▶ _Aim of the exercise_: In your copy of the entries below, keep every word exactly and leave out all images.
┄┄┄┄┄┄┄┄┄┄
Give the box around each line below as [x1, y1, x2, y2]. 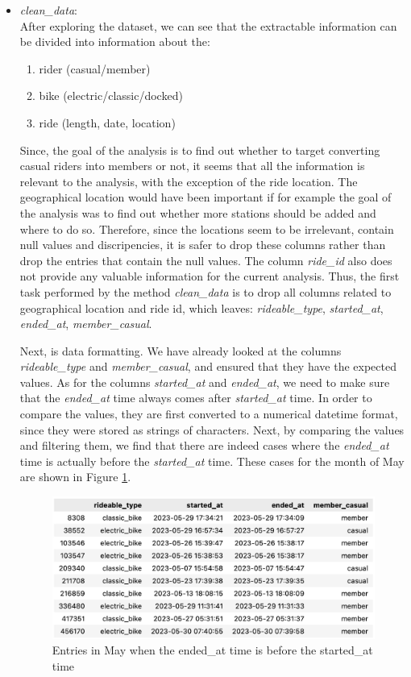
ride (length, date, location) [39, 114, 176, 131]
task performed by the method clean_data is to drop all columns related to [19, 283, 392, 300]
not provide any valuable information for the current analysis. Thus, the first [19, 268, 400, 285]
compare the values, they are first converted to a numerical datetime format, [19, 405, 398, 422]
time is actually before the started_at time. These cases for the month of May [19, 452, 405, 469]
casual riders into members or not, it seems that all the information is [19, 157, 365, 174]
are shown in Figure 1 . [19, 468, 131, 485]
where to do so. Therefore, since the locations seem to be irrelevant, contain [19, 220, 394, 237]
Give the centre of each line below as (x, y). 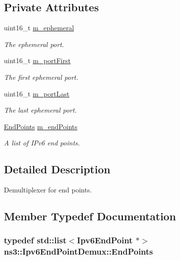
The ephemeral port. (34, 44)
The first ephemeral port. (41, 77)
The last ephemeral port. (40, 110)
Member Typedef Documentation (90, 216)
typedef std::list (35, 240)
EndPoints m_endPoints (41, 126)
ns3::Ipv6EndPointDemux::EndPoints (79, 251)
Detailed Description (57, 169)
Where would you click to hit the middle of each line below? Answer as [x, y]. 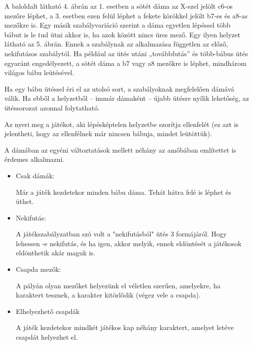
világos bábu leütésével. [39, 72]
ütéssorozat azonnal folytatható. [52, 107]
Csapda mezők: [38, 269]
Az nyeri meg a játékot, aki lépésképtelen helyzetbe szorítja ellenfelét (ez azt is [122, 124]
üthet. [25, 201]
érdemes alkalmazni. [34, 159]
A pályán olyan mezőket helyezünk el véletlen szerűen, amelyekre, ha [118, 285]
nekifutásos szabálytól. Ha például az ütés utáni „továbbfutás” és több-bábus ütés [126, 53]
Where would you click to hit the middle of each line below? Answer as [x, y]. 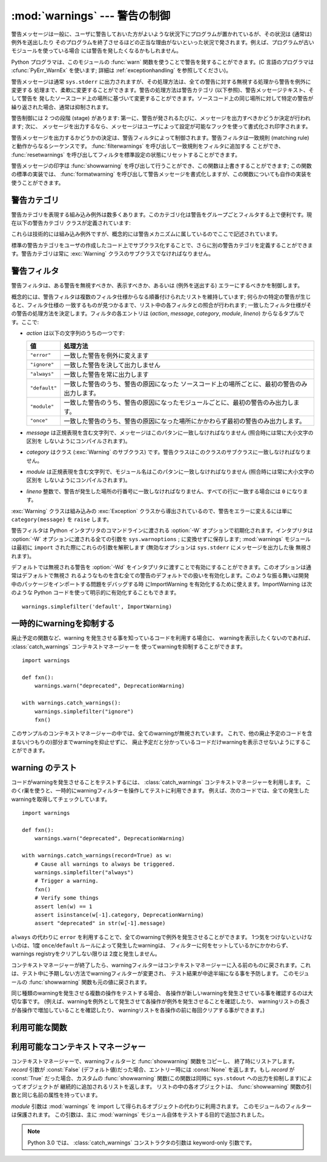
┄┄┄┄┄┄┄┄┄┄
▶ _Task result_:
Give the box around each line below as [x1, y1, x2, y2]. 
ride (length, date, location) [39, 114, 176, 131]
task performed by the method clean_data is to drop all columns related to [19, 283, 392, 300]
not provide any valuable information for the current analysis. Thus, the first [19, 268, 400, 285]
compare the values, they are first converted to a numerical datetime format, [19, 405, 398, 422]
time is actually before the started_at time. These cases for the month of May [19, 452, 405, 469]
casual riders into members or not, it seems that all the information is [19, 157, 365, 174]
are shown in Figure 1 . [19, 468, 131, 485]
where to do so. Therefore, since the locations seem to be irrelevant, contain [19, 220, 394, 237]
Give the centre of each line below as (x, y). 
The ephemeral port. (34, 44)
The first ephemeral port. (41, 77)
The last ephemeral port. (40, 110)
Member Typedef Documentation (90, 216)
typedef std::list (35, 240)
EndPoints m_endPoints (41, 126)
ns3::Ipv6EndPointDemux::EndPoints (79, 251)
Detailed Description (57, 169)
Where would you click to hit the middle of each line below? Answer as [x, y]. 
világos bábu leütésével. [39, 72]
ütéssorozat azonnal folytatható. [52, 107]
Csapda mezők: [38, 269]
Az nyeri meg a játékot, aki lépésképtelen helyzetbe szorítja ellenfelét (ez azt is [122, 124]
üthet. [25, 201]
érdemes alkalmazni. [34, 159]
A pályán olyan mezőket helyezünk el véletlen szerűen, amelyekre, ha [118, 285]
nekifutásos szabálytól. Ha például az ütés utáni „továbbfutás” és több-bábus ütés [126, 53]
Where would you click to hit the middle of each line below? Answer as [x, y]. 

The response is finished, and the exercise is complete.